• _Task item_:
Required from the data below: the exact lines starting at the line containing "will need activation to unlock all" and ending at the line containing "tour through a 435-acre free-roaming area", with both ends kept and all pictures dropped.

Data excerpts
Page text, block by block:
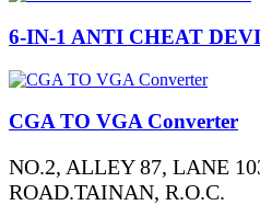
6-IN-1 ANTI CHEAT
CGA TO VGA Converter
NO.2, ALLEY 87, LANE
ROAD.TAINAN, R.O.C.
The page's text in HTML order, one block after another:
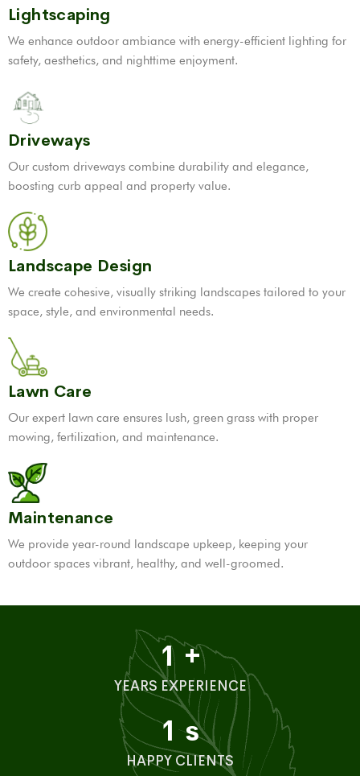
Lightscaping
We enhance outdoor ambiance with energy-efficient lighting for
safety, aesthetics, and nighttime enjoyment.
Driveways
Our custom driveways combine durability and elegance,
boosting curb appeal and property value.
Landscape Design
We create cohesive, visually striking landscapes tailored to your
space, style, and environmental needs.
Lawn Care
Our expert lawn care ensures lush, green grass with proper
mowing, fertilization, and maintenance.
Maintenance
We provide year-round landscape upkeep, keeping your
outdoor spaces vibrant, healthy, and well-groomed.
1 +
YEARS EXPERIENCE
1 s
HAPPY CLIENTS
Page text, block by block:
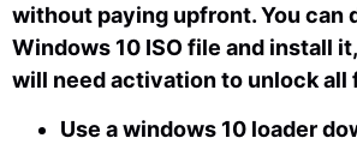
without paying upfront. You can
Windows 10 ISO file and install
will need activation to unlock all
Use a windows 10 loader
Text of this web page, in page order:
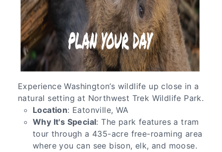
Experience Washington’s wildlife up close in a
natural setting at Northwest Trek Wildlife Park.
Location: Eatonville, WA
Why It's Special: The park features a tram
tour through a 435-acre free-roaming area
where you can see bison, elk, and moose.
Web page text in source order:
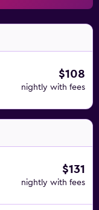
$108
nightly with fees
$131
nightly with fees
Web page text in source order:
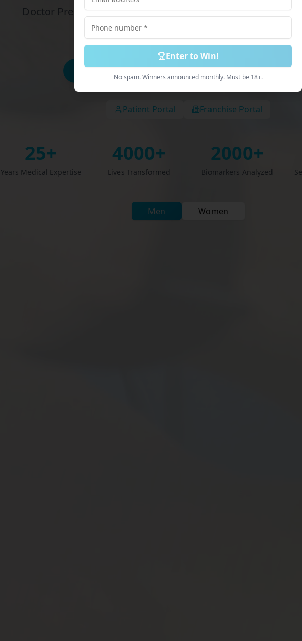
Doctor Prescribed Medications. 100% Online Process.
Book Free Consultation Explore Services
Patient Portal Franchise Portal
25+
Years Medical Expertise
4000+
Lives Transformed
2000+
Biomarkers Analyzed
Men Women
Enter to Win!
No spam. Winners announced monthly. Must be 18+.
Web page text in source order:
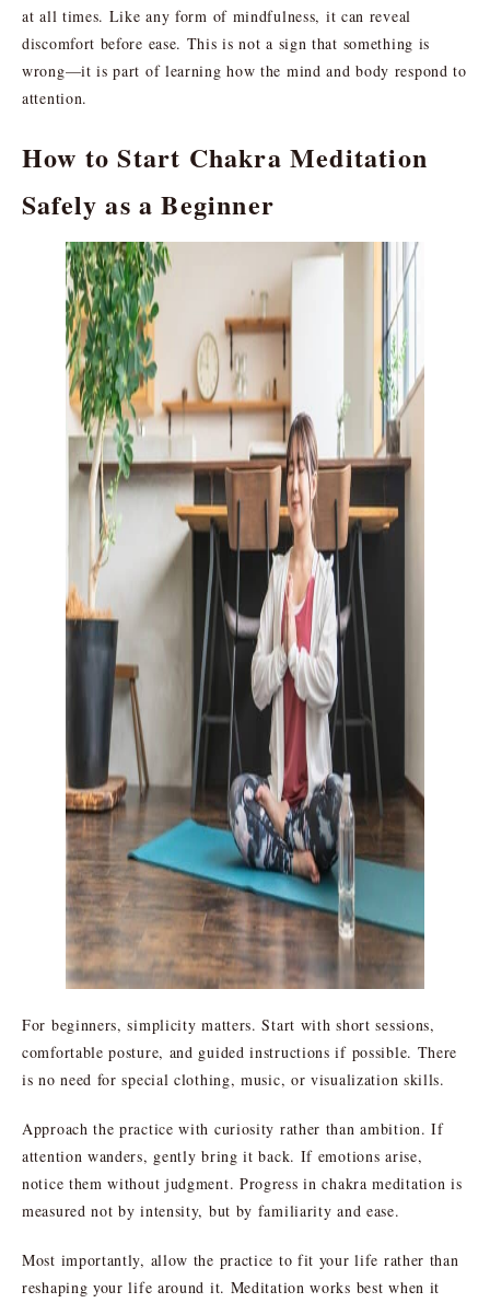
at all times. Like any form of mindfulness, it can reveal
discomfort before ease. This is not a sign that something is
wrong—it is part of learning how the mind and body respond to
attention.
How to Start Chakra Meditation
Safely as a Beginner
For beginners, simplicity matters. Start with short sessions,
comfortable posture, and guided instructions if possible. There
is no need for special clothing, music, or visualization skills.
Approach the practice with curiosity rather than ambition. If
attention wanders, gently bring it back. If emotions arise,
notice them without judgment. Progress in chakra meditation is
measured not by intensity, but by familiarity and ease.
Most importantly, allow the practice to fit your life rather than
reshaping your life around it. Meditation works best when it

• _Written response_:
will need activation to unlock all
Use a windows 10 loader
Text of this web page, in page order:
Experience Washington’s wildlife up close in a
natural setting at Northwest Trek Wildlife Park.
Location: Eatonville, WA
Why It's Special: The park features a tram
tour through a 435-acre free-roaming area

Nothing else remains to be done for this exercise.